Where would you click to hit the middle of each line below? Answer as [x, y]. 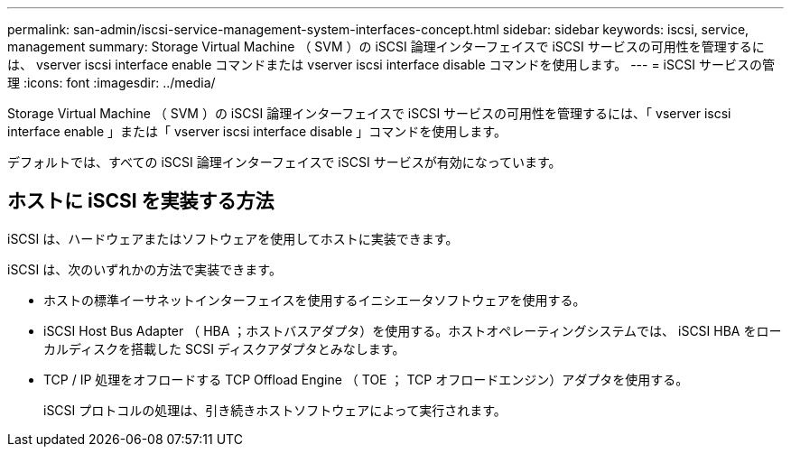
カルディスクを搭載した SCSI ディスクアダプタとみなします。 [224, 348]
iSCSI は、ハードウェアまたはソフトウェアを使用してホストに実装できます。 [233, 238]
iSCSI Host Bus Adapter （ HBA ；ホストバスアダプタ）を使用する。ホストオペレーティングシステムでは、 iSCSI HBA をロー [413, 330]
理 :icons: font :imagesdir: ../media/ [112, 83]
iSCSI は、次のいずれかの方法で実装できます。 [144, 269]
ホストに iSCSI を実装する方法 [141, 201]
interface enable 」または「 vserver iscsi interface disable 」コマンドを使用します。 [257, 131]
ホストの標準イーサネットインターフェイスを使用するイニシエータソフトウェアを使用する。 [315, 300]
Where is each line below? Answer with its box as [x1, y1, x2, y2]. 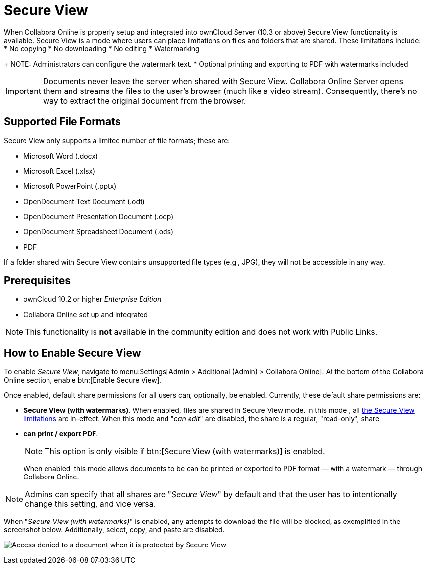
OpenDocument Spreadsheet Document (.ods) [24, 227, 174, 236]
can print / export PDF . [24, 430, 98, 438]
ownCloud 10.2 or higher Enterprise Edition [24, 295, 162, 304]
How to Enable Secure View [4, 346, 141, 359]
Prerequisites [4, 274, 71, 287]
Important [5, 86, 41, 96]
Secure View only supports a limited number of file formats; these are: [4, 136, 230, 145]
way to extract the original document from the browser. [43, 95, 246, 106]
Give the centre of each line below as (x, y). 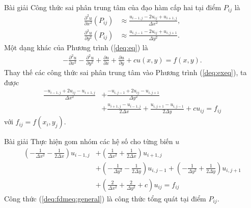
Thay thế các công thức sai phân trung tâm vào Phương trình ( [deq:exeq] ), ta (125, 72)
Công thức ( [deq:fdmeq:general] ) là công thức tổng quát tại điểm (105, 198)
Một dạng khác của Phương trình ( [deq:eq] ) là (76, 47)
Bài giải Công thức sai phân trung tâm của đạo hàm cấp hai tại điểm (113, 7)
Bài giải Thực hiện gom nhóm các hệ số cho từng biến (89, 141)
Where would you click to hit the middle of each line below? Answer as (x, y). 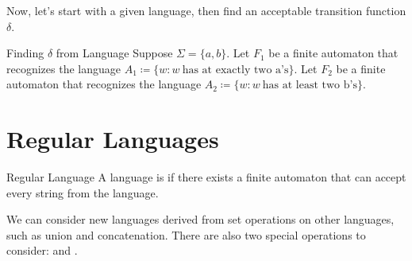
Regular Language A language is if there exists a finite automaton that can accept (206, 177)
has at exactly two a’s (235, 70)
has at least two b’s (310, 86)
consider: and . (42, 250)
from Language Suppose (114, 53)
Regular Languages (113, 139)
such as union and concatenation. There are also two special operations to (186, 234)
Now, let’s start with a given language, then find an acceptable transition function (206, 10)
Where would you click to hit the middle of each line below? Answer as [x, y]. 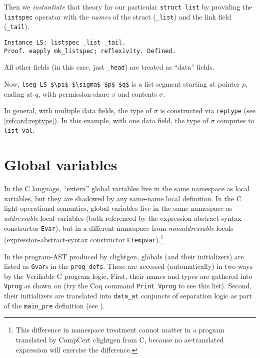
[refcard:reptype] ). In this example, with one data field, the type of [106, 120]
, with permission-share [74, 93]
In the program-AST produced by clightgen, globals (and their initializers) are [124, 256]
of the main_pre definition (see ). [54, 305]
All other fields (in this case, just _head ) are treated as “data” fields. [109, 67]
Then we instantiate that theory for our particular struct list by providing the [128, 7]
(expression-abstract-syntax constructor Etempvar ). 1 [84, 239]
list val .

□ □ □ □ □

Exercise instructions: Send back the data above word for word, with the pictures left out.

Solution below:
Where would you click to hit the middle of each line below? Answer as [x, y]. 
カルディスクを搭載した SCSI ディスクアダプタとみなします。 [224, 348]
iSCSI は、ハードウェアまたはソフトウェアを使用してホストに実装できます。 [233, 238]
iSCSI Host Bus Adapter （ HBA ；ホストバスアダプタ）を使用する。ホストオペレーティングシステムでは、 iSCSI HBA をロー [413, 330]
理 :icons: font :imagesdir: ../media/ [112, 83]
iSCSI は、次のいずれかの方法で実装できます。 [144, 269]
ホストに iSCSI を実装する方法 [141, 201]
interface enable 」または「 vserver iscsi interface disable 」コマンドを使用します。 [257, 131]
ホストの標準イーサネットインターフェイスを使用するイニシエータソフトウェアを使用する。 [315, 300]
Where is each line below? Answer with its box as [x1, y1, x2, y2]. 
OpenDocument Spreadsheet Document (.ods) [24, 227, 174, 236]
can print / export PDF . [24, 430, 98, 438]
ownCloud 10.2 or higher Enterprise Edition [24, 295, 162, 304]
How to Enable Secure View [4, 346, 141, 359]
Prerequisites [4, 274, 71, 287]
Important [5, 86, 41, 96]
Secure View only supports a limited number of file formats; these are: [4, 136, 230, 145]
way to extract the original document from the browser. [43, 95, 246, 106]
Give the centre of each line below as (x, y). 
Thay thế các công thức sai phân trung tâm vào Phương trình ( [deq:exeq] ), ta (125, 72)
Công thức ( [deq:fdmeq:general] ) là công thức tổng quát tại điểm (105, 198)
Một dạng khác của Phương trình ( [deq:eq] ) là (76, 47)
Bài giải Công thức sai phân trung tâm của đạo hàm cấp hai tại điểm (113, 7)
Bài giải Thực hiện gom nhóm các hệ số cho từng biến (89, 141)
Where would you click to hit the middle of each line below? Answer as (x, y). 
Regular Language A language is if there exists a finite automaton that can accept (206, 177)
has at exactly two a’s (235, 70)
has at least two b’s (310, 86)
consider: and . (42, 250)
from Language Suppose (114, 53)
Regular Languages (113, 139)
such as union and concatenation. There are also two special operations to (186, 234)
Now, let’s start with a given language, then find an acceptable transition function (206, 10)
Where would you click to hit the middle of each line below? Answer as [x, y]. 
[refcard:reptype] ). In this example, with one data field, the type of [106, 120]
, with permission-share [74, 93]
In the program-AST produced by clightgen, globals (and their initializers) are [124, 256]
of the main_pre definition (see ). [54, 305]
All other fields (in this case, just _head ) are treated as “data” fields. [109, 67]
Then we instantiate that theory for our particular struct list by providing the [128, 7]
(expression-abstract-syntax constructor Etempvar ). 1 [84, 239]
list val .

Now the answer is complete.